| PROBLEM STATEMENT |
The job is to output each record exactly as it stands, pictures excluded.

| MATERIAL FOR THIS EXERCISE |
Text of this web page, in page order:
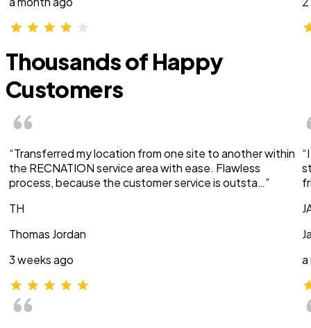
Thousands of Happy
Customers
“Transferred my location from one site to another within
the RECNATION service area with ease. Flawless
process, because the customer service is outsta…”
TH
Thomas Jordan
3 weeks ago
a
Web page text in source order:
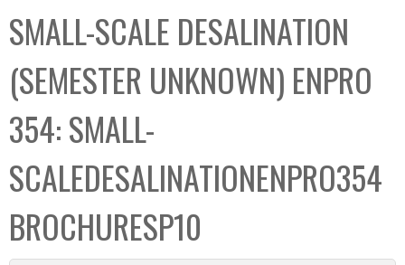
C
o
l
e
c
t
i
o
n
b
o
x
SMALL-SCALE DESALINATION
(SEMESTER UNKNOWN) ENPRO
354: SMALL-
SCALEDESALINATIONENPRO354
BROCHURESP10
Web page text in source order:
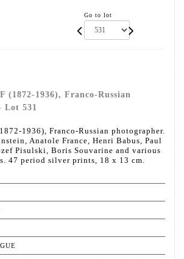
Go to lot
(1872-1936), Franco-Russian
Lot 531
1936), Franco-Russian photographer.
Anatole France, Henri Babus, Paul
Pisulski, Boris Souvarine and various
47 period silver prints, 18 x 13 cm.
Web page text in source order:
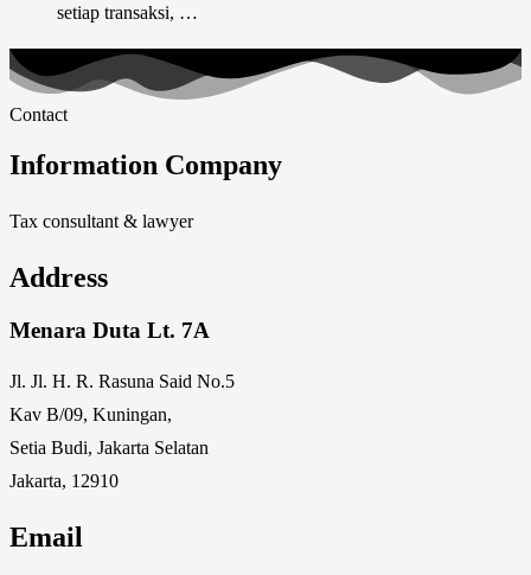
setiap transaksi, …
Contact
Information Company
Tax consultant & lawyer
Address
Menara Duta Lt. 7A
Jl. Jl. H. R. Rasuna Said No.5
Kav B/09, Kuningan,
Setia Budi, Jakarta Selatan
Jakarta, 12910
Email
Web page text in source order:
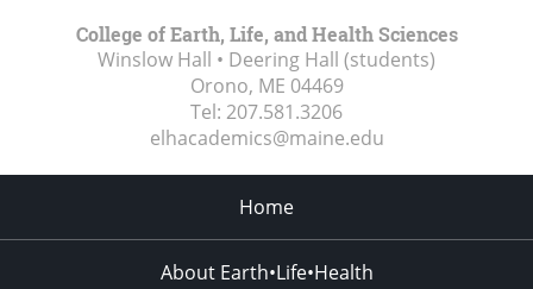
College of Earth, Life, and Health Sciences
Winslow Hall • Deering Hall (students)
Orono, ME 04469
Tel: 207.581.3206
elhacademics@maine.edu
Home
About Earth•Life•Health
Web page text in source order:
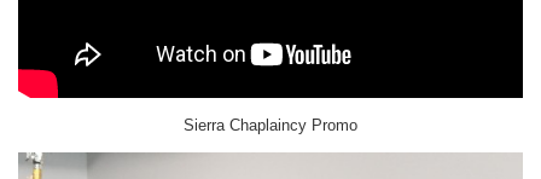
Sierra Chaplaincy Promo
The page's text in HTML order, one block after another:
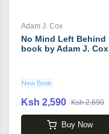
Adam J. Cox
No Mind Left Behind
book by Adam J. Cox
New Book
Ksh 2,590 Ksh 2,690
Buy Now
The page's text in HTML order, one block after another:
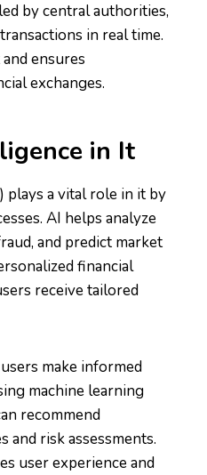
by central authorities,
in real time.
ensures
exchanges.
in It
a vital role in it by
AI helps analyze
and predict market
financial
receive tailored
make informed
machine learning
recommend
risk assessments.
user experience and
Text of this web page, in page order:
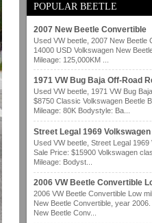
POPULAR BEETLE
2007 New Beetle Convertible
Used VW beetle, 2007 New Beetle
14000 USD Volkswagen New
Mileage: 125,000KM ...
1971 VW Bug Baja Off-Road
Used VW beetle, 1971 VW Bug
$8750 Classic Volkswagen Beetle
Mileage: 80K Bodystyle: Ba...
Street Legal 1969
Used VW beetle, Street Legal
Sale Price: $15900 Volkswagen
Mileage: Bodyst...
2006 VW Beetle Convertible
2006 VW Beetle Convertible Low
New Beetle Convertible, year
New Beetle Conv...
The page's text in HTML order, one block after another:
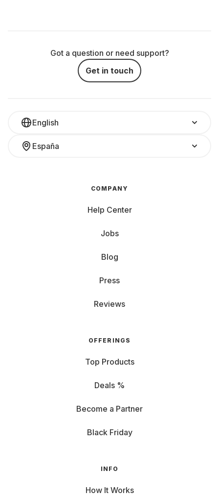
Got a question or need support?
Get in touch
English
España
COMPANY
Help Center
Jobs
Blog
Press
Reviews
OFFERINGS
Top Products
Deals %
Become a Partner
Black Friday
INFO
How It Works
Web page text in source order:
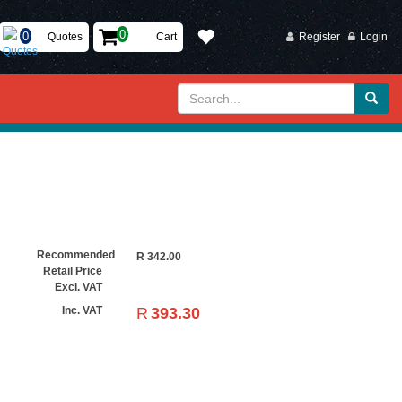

| RESPONSE TO THIS EXERCISE |
Text of this web page, in page order:
Thousands of Happy
Customers
“Transferred my location from one site to another within
the RECNATION service area with ease. Flawless
process, because the customer service is outsta…”
TH
Thomas Jordan
3 weeks ago
a
Web page text in source order:
C
o
l
e
c
t
i
o
n
b
o
x
SMALL-SCALE DESALINATION
(SEMESTER UNKNOWN) ENPRO
354: SMALL-
SCALEDESALINATIONENPRO354
BROCHURESP10
Web page text in source order:
Go to lot
(1872-1936), Franco-Russian
Lot 531
1936), Franco-Russian photographer.
Anatole France, Henri Babus, Paul
Pisulski, Boris Souvarine and various
47 period silver prints, 18 x 13 cm.
Web page text in source order:
setiap transaksi, …
Contact
Information Company
Tax consultant & lawyer
Address
Menara Duta Lt. 7A
Jl. Jl. H. R. Rasuna Said No.5
Kav B/09, Kuningan,
Setia Budi, Jakarta Selatan
Jakarta, 12910
Email
Web page text in source order:
College of Earth, Life, and Health Sciences
Winslow Hall • Deering Hall (students)
Orono, ME 04469
Tel: 207.581.3206
elhacademics@maine.edu
Home
About Earth•Life•Health
Web page text in source order:
Sierra Chaplaincy Promo
The page's text in HTML order, one block after another:
Adam J. Cox
No Mind Left Behind
book by Adam J. Cox
New Book
Ksh 2,590 Ksh 2,690
Buy Now
The page's text in HTML order, one block after another:
by central authorities,
in real time.
ensures
exchanges.
in It
a vital role in it by
AI helps analyze
and predict market
financial
receive tailored
make informed
machine learning
recommend
risk assessments.
user experience and
Text of this web page, in page order:
POPULAR BEETLE
2007 New Beetle Convertible
Used VW beetle, 2007 New Beetle
14000 USD Volkswagen New
Mileage: 125,000KM ...
1971 VW Bug Baja Off-Road
Used VW beetle, 1971 VW Bug
$8750 Classic Volkswagen Beetle
Mileage: 80K Bodystyle: Ba...
Street Legal 1969
Used VW beetle, Street Legal
Sale Price: $15900 Volkswagen
Mileage: Bodyst...
2006 VW Beetle Convertible
2006 VW Beetle Convertible Low
New Beetle Convertible, year
New Beetle Conv...
The page's text in HTML order, one block after another:
Got a question or need support?
Get in touch
English
España
COMPANY
Help Center
Jobs
Blog
Press
Reviews
OFFERINGS
Top Products
Deals %
Become a Partner
Black Friday
INFO
How It Works
Web page text in source order:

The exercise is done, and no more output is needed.